We found a 7-fold increase in the incidence of placental abruption in those women with mild pregnancy-associated hypertension and abnormal laboratory values compared to those with mild pregnancy-associated hypertension and normal laboratory values which was not seen with increasing severity of pregnancy-associated hypertension. This observation may be because patients with abruption are more likely to have less severe blood pressure elevation as a result of the bleeding associated with abruption.
Traditionally, a diagnosis of preeclampsia is made in the setting of new-onset hypertension after 20 weeks of gestation associated with proteinuria (1,3). The literature suggests that laboratory abnormalities (HELLP syndrome) may occur in the absence of proteinuria in approximately 10–15% of women (13,17). Therefore, proteinuria was not required or used to define the category of pregnancy-associated hypertension.
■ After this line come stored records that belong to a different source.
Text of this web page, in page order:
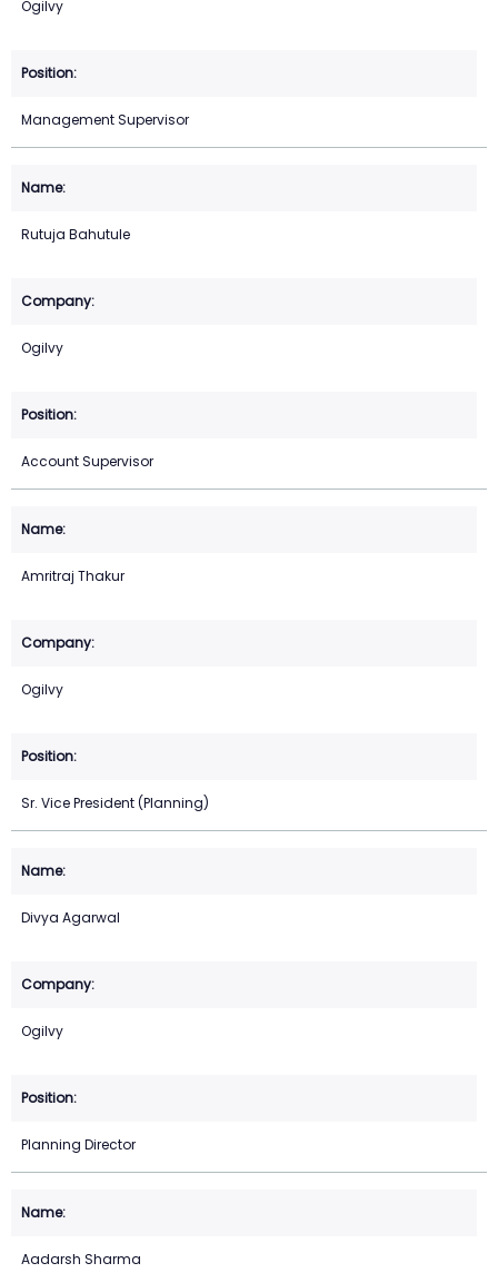
Ogilvy
Management Supervisor
Rutuja Bahutule
Ogilvy
Account Supervisor
Amritraj Thakur
Ogilvy
Sr. Vice President (Planning)
Divya Agarwal
Ogilvy
Planning Director
Aadarsh Sharma
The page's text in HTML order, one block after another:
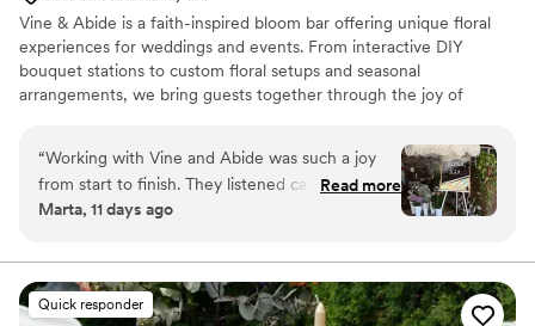
Vine & Abide is a faith-inspired bloom bar offering unique floral
experiences for weddings and events. From interactive DIY
bouquet stations to custom floral setups and seasonal
arrangements, we bring guests together through the joy of
“Working with Vine and Abide was such a joy
from start to finish. They listened carefully to
what we wanted and asked thoughtful
us feel genuinely cared for throughout the
planning process. On the day of our daughter's
wedding, they created a stunning bloom bar
Read more
Marta, 11 days ago
Quick responder

This is consistent with the recent guidelines released from the ACOG task force in that proteinuria is no longer required to make a diagnosis of preeclampsia if other systemic findings are present (18).
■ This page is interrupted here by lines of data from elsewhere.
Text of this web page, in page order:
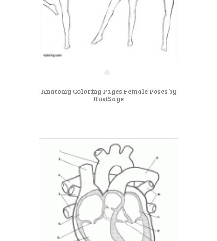
Anatomy Coloring Pages Female Poses by
RustSage
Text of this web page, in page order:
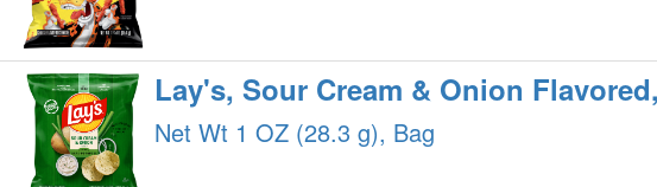
Lay's, Sour Cream & Onion
Net Wt 1 OZ (28.3 g), Bag
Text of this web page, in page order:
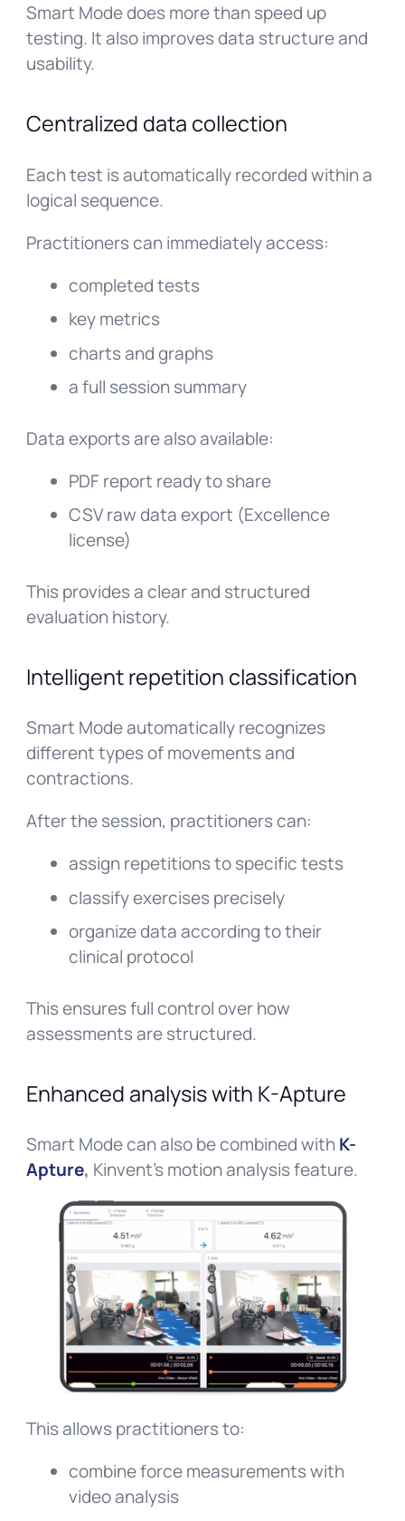
Smart Mode does more than speed up
testing. It also improves data structure and
usability.
Centralized data collection
Each test is automatically recorded within a
logical sequence.
Practitioners can immediately access:
completed tests
key metrics
charts and graphs
a full session summary
Data exports are also available:
PDF report ready to share
CSV raw data export (Excellence
license)
This provides a clear and structured
evaluation history.
Intelligent repetition classification
Smart Mode automatically recognizes
different types of movements and
contractions.
After the session, practitioners can:
assign repetitions to specific tests
classify exercises precisely
organize data according to their
clinical protocol
This ensures full control over how
assessments are structured.
Enhanced analysis with K-Apture
Smart Mode can also be combined with K-
Apture, Kinvent’s motion analysis feature.
This allows practitioners to:
combine force measurements with
video analysis
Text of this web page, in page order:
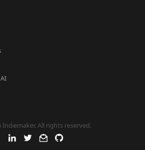
Indiemaker. All rights reserved.

In this secondary analysis, we used the terminology of pregnancy-associated hypertension to coincide with that of the primary trial. However, the defined BP categories can be extrapolated to the new ACOG classification of hypertensive disorders in pregnancy (18). Category I (mild pregnancy-associated hypertension alone) corresponds to BP in the setting of either gestational hypertension or preeclampsia with non-severe features; Category II (mild pregnancy-associated hypertension + abnormal laboratory values) corresponds to a subgroup of preeclampsia with severe features regardless of proteinuria given the abnormal laboratory values. Category III (severe hypertension or any BP elevation associated with severe clinical signs with normal laboratory values) corresponds to either preeclampsia with severe features or severe gestational hypertension. Category IV (severe hypertension or any BP elevation associated with severe clinical signs with laboratory abnormalities) also corresponds to a subgroup of preeclampsia with severe features given abnormal laboratory values.
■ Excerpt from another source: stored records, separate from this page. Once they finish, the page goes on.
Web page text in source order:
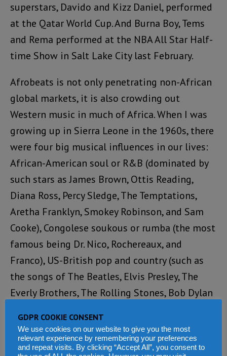
superstars, Davido and Kizz Daniel, performed
at the Qatar World Cup. And Burna Boy, Tems
and Rema performed at the NBA All Star Half-
time Show in Salt Lake City last February.
Afrobeats is not only penetrating non-African
global markets, it is also crowding out
Western music in much of Africa. When I was
growing up in Sierra Leone in the 1960s, there
were four big musical influences in our lives:
African-American soul or R&B (dominated by
such stars as James Brown, Ottis Reading,
Diana Ross, Percy Sledge, The Temptations,
Aretha Franklyn, Smokey Robinson, and Sam
Cooke), Congolese soukous or rumba (the most
famous being Dr. Nico, Rochereaux, and
Franco), US-British pop and country (such as
the songs of The Beatles, Elvis Presley, The
Everly Brothers, The Rolling Stones, Bob Dylan
Reggae, especially the songs of Bob Marley,
Jimmy Cliff, Gregory Isaacs, The Pioneers, and
GDPR COOKIE CONSENT
We use cookies on our website to give you the most
relevant experience by remembering your preferences
and repeat visits. By clicking “Accept All”, you consent to
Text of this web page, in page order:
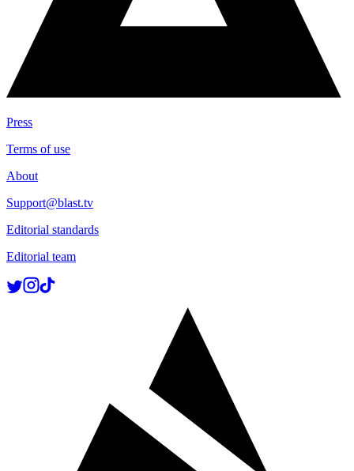
Press
Terms of use
About
Support@blast.tv
Editorial standards
Editorial team

The strengths of our study include the relatively large proportion of women with pregnancy-associated hypertension, central validation of key outcomes and data abstraction by trained and certified research staff – factors that minimize bias. Limitations include the relatively small number of women with laboratory abnormalities reducing our ability to fully evaluate less frequent outcomes and delineate differences between pregnancy-associated hypertension categories I and II. Factors such as use of corticosteroids or magnesium sulfate could have resulted in additional confounding with regard to neonatal outcomes; however, these data were not available. Those with laboratory abnormalities were delivered earlier, and, therefore, might have been more likely to receive corticosteroids biasing the results towards the null. Also, since only nulliparous women were enrolled in the study, generalizability of our findings to parous women is uncertain. Furthermore, we have not addressed whether the relationship with adverse outcomes is modified by the presence or absence of proteinuria (and the definition of proteinuria differs slightly from the recent ACOG task force document) (18)– we focused on hypertension, which is essential for the diagnosis of pregnancy-associated hypertension. Finally, when multiple comparisons are conducted, the likelihood of chance findings increases. Given that we prespecified the composite as the primary outcome of interest for this analysis, and secondary findings are consistent, this is less of a concern.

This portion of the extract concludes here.